_Task item:_
Please give back only the lines below from the one containing "Text of this" to the one containing "Trụ sở HN: Số", each repeated word for word, both ends included.

== Data to use ==

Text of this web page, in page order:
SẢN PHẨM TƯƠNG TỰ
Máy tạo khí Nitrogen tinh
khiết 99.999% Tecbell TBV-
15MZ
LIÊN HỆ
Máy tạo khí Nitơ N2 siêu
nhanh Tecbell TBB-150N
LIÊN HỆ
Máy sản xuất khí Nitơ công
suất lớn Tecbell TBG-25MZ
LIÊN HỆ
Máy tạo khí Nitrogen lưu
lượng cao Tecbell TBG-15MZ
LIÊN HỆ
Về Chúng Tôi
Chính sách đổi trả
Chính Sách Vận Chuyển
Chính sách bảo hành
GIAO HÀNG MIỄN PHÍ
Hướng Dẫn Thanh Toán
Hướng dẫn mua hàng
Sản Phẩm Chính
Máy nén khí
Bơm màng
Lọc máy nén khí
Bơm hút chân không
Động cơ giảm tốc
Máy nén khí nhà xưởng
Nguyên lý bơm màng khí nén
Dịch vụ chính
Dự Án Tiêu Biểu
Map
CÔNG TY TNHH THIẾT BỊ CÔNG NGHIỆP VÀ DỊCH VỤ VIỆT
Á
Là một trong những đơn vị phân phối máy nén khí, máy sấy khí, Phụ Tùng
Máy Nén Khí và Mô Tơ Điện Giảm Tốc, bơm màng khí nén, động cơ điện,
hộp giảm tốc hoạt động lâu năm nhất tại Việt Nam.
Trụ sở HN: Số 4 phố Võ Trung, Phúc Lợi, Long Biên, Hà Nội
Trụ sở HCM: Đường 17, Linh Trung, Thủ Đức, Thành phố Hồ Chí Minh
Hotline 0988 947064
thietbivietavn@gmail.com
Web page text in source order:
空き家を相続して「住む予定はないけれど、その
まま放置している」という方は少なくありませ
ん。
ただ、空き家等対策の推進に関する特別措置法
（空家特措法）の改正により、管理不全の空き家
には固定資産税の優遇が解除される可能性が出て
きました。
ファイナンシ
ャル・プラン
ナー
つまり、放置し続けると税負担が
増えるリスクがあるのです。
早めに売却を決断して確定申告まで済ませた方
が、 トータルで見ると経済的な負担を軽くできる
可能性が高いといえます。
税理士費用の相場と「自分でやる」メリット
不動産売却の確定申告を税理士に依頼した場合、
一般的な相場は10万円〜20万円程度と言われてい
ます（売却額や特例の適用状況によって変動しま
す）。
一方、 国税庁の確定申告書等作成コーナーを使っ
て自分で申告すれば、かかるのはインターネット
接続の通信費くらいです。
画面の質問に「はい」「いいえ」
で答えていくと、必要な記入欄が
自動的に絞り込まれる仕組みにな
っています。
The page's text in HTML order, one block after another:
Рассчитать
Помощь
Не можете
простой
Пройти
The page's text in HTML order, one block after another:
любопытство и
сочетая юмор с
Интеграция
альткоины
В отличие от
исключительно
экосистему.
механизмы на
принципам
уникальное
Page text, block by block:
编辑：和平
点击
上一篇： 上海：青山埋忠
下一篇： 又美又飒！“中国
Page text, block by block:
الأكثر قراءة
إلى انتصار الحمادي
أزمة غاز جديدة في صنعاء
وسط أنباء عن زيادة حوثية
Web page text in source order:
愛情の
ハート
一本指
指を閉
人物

===
== Data to use ==

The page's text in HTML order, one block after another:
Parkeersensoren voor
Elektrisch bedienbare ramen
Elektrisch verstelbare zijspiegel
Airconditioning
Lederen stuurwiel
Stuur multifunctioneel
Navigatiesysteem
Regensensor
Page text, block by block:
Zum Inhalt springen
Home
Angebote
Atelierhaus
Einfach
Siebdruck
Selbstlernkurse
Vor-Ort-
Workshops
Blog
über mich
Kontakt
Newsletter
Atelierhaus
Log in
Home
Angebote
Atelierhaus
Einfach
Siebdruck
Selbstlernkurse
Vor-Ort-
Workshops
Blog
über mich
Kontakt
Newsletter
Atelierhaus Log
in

===

_Answer for the task:_
Text of this web page, in page order:
SẢN PHẨM TƯƠNG TỰ
Máy tạo khí Nitrogen tinh
khiết 99.999% Tecbell TBV-
15MZ
LIÊN HỆ
Máy tạo khí Nitơ N2 siêu
nhanh Tecbell TBB-150N
LIÊN HỆ
Máy sản xuất khí Nitơ công
suất lớn Tecbell TBG-25MZ
LIÊN HỆ
Máy tạo khí Nitrogen lưu
lượng cao Tecbell TBG-15MZ
LIÊN HỆ
Về Chúng Tôi
Chính sách đổi trả
Chính Sách Vận Chuyển
Chính sách bảo hành
GIAO HÀNG MIỄN PHÍ
Hướng Dẫn Thanh Toán
Hướng dẫn mua hàng
Sản Phẩm Chính
Máy nén khí
Bơm màng
Lọc máy nén khí
Bơm hút chân không
Động cơ giảm tốc
Máy nén khí nhà xưởng
Nguyên lý bơm màng khí nén
Dịch vụ chính
Dự Án Tiêu Biểu
Map
CÔNG TY TNHH THIẾT BỊ CÔNG NGHIỆP VÀ DỊCH VỤ VIỆT
Á
Là một trong những đơn vị phân phối máy nén khí, máy sấy khí, Phụ Tùng
Máy Nén Khí và Mô Tơ Điện Giảm Tốc, bơm màng khí nén, động cơ điện,
hộp giảm tốc hoạt động lâu năm nhất tại Việt Nam.
Trụ sở HN: Số 4 phố Võ Trung, Phúc Lợi, Long Biên, Hà Nội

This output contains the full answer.